Only the text is wanted; write out each record below exactly and exclude all pictures.

::::::::::

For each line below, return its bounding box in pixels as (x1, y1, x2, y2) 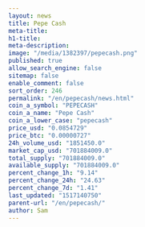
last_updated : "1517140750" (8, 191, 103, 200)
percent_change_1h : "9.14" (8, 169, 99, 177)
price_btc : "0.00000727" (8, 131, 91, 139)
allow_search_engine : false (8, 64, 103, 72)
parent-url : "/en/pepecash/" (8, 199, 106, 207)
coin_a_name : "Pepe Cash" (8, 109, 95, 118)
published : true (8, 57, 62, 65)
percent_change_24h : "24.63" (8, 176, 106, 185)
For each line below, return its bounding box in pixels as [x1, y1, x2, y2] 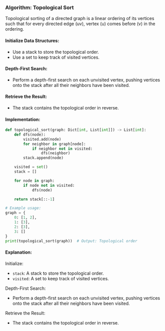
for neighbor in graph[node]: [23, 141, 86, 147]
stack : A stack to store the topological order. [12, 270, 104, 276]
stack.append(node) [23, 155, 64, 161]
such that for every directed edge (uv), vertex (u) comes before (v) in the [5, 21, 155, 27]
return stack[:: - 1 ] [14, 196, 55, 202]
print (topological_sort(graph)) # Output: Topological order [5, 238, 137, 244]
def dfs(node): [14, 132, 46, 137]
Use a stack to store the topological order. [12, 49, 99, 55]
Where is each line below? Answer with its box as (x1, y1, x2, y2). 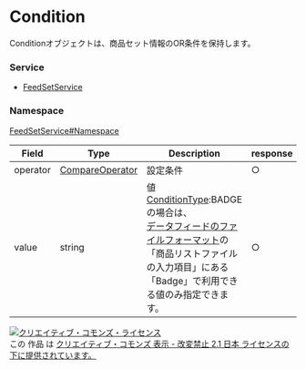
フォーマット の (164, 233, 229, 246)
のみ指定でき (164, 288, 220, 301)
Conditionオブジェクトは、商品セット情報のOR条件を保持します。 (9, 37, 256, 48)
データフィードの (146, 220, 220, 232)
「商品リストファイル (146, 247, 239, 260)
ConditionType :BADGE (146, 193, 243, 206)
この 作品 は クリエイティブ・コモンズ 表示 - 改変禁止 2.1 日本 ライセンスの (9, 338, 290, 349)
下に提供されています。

::::::::::

*Exercise result*
For each line below, return its bounding box in pixels as (x1, y1, x2, y2) 
last_updated : "1517140750" (8, 191, 103, 200)
percent_change_1h : "9.14" (8, 169, 99, 177)
price_btc : "0.00000727" (8, 131, 91, 139)
allow_search_engine : false (8, 64, 103, 72)
parent-url : "/en/pepecash/" (8, 199, 106, 207)
coin_a_name : "Pepe Cash" (8, 109, 95, 118)
published : true (8, 57, 62, 65)
percent_change_24h : "24.63" (8, 176, 106, 185)
For each line below, return its bounding box in pixels as [x1, y1, x2, y2] 
for neighbor in graph[node]: [23, 141, 86, 147]
stack : A stack to store the topological order. [12, 270, 104, 276]
stack.append(node) [23, 155, 64, 161]
such that for every directed edge (uv), vertex (u) comes before (v) in the [5, 21, 155, 27]
return stack[:: - 1 ] [14, 196, 55, 202]
print (topological_sort(graph)) # Output: Topological order [5, 238, 137, 244]
def dfs(node): [14, 132, 46, 137]
Use a stack to store the topological order. [12, 49, 99, 55]
Where is each line below? Answer with its box as (x1, y1, x2, y2). 
フォーマット の (164, 233, 229, 246)
のみ指定でき (164, 288, 220, 301)
Conditionオブジェクトは、商品セット情報のOR条件を保持します。 (9, 37, 256, 48)
データフィードの (146, 220, 220, 232)
「商品リストファイル (146, 247, 239, 260)
ConditionType :BADGE (146, 193, 243, 206)
この 作品 は クリエイティブ・コモンズ 表示 - 改変禁止 2.1 日本 ライセンスの (9, 338, 290, 349)
下に提供されています。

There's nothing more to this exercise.